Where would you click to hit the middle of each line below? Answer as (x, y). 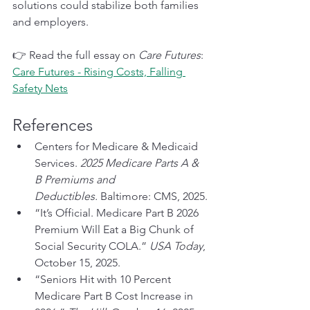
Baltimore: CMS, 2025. (153, 196)
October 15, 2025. (77, 262)
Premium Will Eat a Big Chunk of (116, 229)
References (53, 125)
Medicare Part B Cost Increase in (115, 295)
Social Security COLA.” (92, 246)
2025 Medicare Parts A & (141, 163)
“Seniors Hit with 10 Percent (104, 279)
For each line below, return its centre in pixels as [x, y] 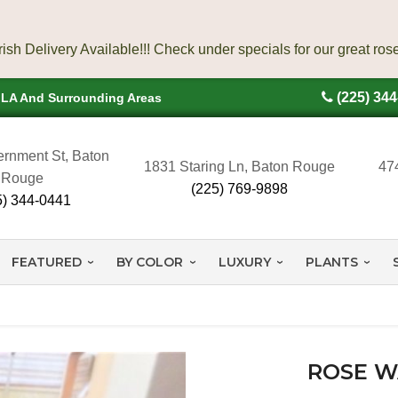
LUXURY [244, 262]
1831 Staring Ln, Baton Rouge [240, 167]
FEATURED [46, 262]
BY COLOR [150, 262]
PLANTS [331, 262]
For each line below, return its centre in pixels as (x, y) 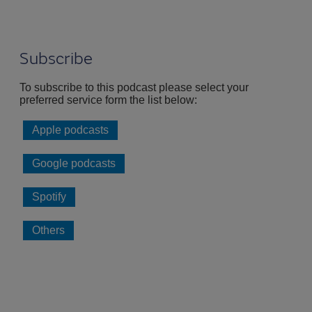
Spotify (49, 197)
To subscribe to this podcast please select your (134, 87)
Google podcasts (74, 163)
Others (48, 230)
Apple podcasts (70, 130)
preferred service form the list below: (108, 100)
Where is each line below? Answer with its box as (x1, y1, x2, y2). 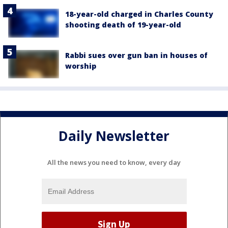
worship (65, 61, 96, 71)
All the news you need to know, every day (47, 157, 181, 167)
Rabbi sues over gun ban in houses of (65, 50, 208, 60)
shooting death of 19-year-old (65, 20, 181, 30)
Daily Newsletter (59, 127, 169, 146)
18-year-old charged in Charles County (65, 9, 213, 19)
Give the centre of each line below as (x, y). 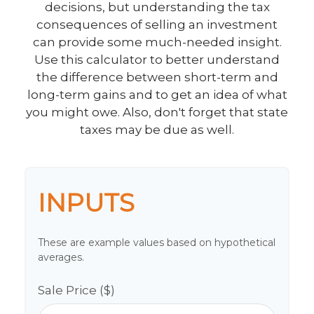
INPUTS (86, 203)
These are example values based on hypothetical (157, 243)
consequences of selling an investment (157, 25)
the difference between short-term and (157, 77)
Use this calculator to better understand (157, 60)
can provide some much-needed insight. (157, 42)
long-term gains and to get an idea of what (157, 95)
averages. (61, 257)
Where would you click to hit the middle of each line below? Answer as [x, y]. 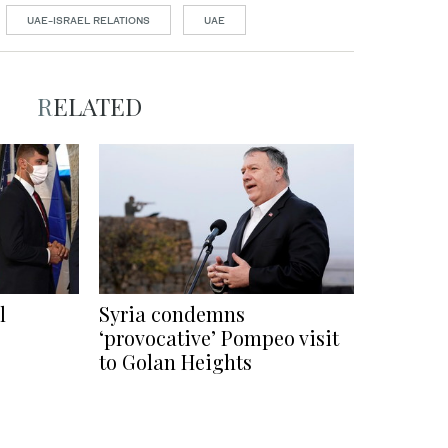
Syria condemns [172, 314]
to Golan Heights [175, 362]
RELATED [97, 106]
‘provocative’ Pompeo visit [219, 338]
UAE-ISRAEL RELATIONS [88, 20]
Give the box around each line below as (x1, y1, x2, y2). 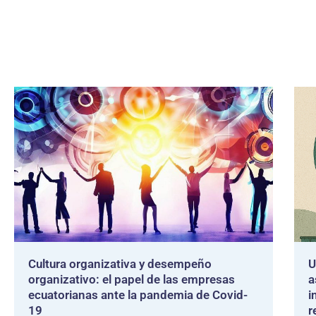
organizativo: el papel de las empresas (28, 272, 235, 286)
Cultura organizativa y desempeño (28, 257, 212, 271)
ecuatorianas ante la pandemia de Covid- (28, 288, 248, 302)
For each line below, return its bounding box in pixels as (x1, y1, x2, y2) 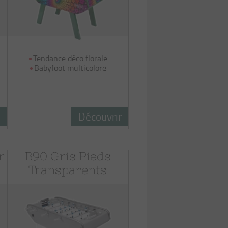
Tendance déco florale (33, 52, 107, 64)
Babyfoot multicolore (34, 62, 106, 73)
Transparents (28, 163, 107, 177)
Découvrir (78, 109, 122, 124)
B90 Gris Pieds (24, 150, 111, 163)
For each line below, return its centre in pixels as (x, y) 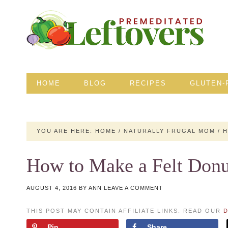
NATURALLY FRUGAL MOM (169, 131)
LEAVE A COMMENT (133, 188)
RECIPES (148, 83)
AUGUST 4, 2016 (52, 188)
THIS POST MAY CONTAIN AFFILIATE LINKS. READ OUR (125, 210)
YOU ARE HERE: (66, 131)
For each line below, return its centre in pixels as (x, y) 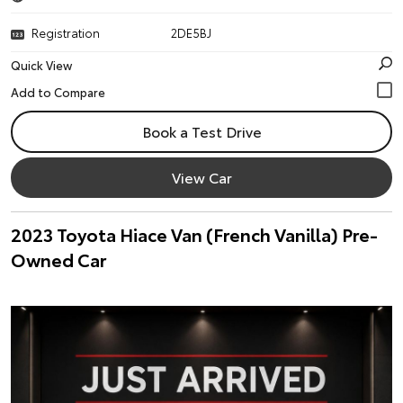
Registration (66, 32)
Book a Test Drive (201, 131)
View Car (201, 177)
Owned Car (58, 259)
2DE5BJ (192, 32)
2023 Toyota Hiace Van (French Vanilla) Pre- (194, 234)
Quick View (41, 65)

Activity - Copy only this from above: the line containing "Give the centre", the line containing "Syria condemns [172, 314]", and all lines between, printed exactly. Leave out the pictures.

Answer space -
Give the centre of each line below as (x, y). 
INPUTS (86, 203)
These are example values based on hypothetical (157, 243)
consequences of selling an investment (157, 25)
the difference between short-term and (157, 77)
Use this calculator to better understand (157, 60)
can provide some much-needed insight. (157, 42)
long-term gains and to get an idea of what (157, 95)
averages. (61, 257)
Where would you click to hit the middle of each line below? Answer as [x, y]. 
Syria condemns [172, 314]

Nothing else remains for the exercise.